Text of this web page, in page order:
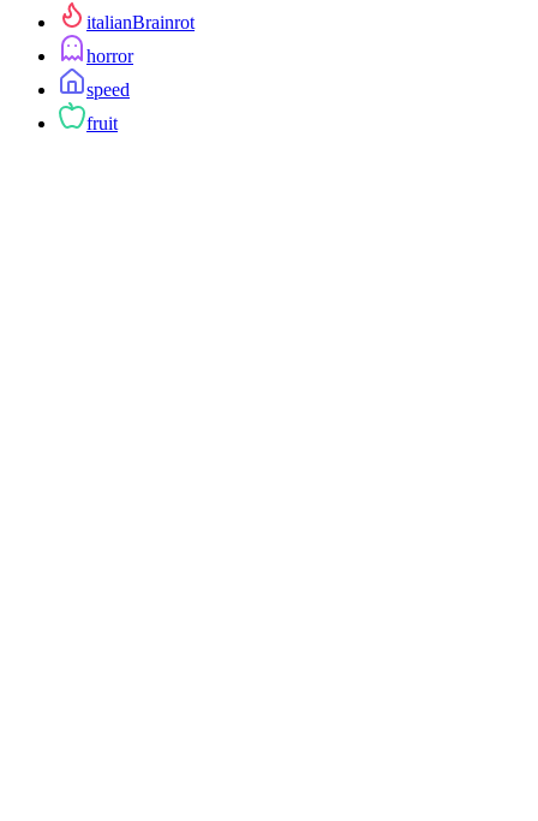
italianBrainrot
horror
speed
fruit
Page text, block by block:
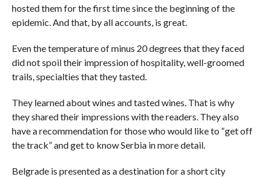
hosted them for the first time since the beginning of the
epidemic. And that, by all accounts, is great.
Even the temperature of minus 20 degrees that they faced
did not spoil their impression of hospitality, well-groomed
trails, specialties that they tasted.
They learned about wines and tasted wines. That is why
they shared their impressions with the readers. They also
have a recommendation for those who would like to “get off
the track” and get to know Serbia in more detail.
Belgrade is presented as a destination for a short city
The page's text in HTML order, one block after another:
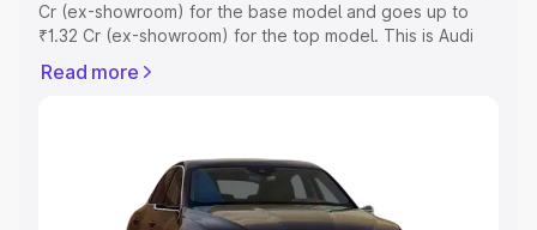
Cr (ex-showroom) for the base model and goes up to
₹1.32 Cr (ex-showroom) for the top model. This is Audi
includes RTO or Registration Cost, Insurance Cost.
features and details to help you choose the best option.
Explore Cars by Price Range
Read more
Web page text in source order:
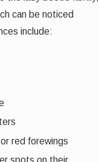
can be noticed
include:
red forewings
spots on their
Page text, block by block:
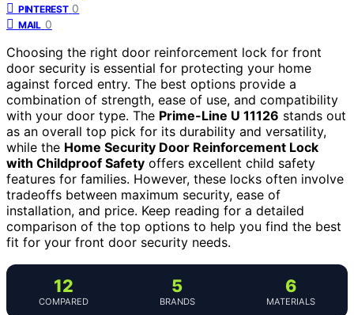
PINTEREST 0
MAIL 0
Choosing the right door reinforcement lock for front
door security is essential for protecting your home
against forced entry. The best options provide a
combination of strength, ease of use, and compatibility
with your door type. The Prime-Line U 11126 stands out
as an overall top pick for its durability and versatility,
while the Home Security Door Reinforcement Lock
with Childproof Safety offers excellent child safety
features for families. However, these locks often involve
tradeoffs between maximum security, ease of
installation, and price. Keep reading for a detailed
comparison of the top options to help you find the best
fit for your front door security needs.
12
COMPARED
5
BRANDS
6
MATERIALS
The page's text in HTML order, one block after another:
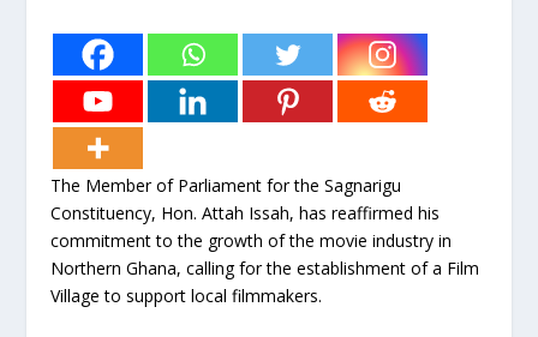
The Member of Parliament for the Sagnarigu
Constituency, Hon. Attah Issah, has reaffirmed his
commitment to the growth of the movie industry in
Northern Ghana, calling for the establishment of a Film
Village to support local filmmakers.
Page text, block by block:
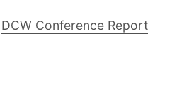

::::

Print the full listing exactly, dropping the pictures.

Text of this web page, in page order:
italianBrainrot
horror
speed
fruit
Page text, block by block:
hosted them for the first time since the beginning of the
epidemic. And that, by all accounts, is great.
Even the temperature of minus 20 degrees that they faced
did not spoil their impression of hospitality, well-groomed
trails, specialties that they tasted.
They learned about wines and tasted wines. That is why
they shared their impressions with the readers. They also
have a recommendation for those who would like to “get off
the track” and get to know Serbia in more detail.
Belgrade is presented as a destination for a short city
The page's text in HTML order, one block after another:
Cr (ex-showroom) for the base model and goes up to
₹1.32 Cr (ex-showroom) for the top model. This is Audi
includes RTO or Registration Cost, Insurance Cost.
features and details to help you choose the best option.
Explore Cars by Price Range
Read more
Web page text in source order:
can be noticed
include:
red forewings
spots on their
Page text, block by block:
PINTEREST 0
MAIL 0
Choosing the right door reinforcement lock for front
door security is essential for protecting your home
against forced entry. The best options provide a
combination of strength, ease of use, and compatibility
with your door type. The Prime-Line U 11126 stands out
as an overall top pick for its durability and versatility,
while the Home Security Door Reinforcement Lock
with Childproof Safety offers excellent child safety
features for families. However, these locks often involve
tradeoffs between maximum security, ease of
installation, and price. Keep reading for a detailed
comparison of the top options to help you find the best
fit for your front door security needs.
12
COMPARED
5
BRANDS
6
MATERIALS
The page's text in HTML order, one block after another:
The Member of Parliament for the Sagnarigu
Constituency, Hon. Attah Issah, has reaffirmed his
commitment to the growth of the movie industry in
Northern Ghana, calling for the establishment of a Film
Village to support local filmmakers.
Page text, block by block:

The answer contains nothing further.